### Exercise
The lines below, beginning at the one that contains "maintainers if that's" and ending at the last, are to be retyped exactly.
----------
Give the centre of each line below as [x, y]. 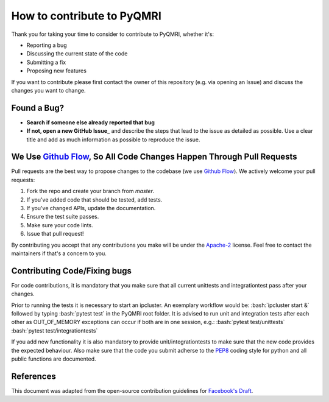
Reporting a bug [47, 45]
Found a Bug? [38, 108]
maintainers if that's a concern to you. [59, 253]
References [34, 376]
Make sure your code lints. [60, 225]
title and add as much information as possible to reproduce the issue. [113, 139]
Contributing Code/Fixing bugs [72, 271]
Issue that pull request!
----------
### Exercise result
maintainers if that's a concern to you. [59, 253]
References [34, 376]
Make sure your code lints. [60, 225]
title and add as much information as possible to reproduce the issue. [113, 139]
Contributing Code/Fixing bugs [72, 271]
Issue that pull request!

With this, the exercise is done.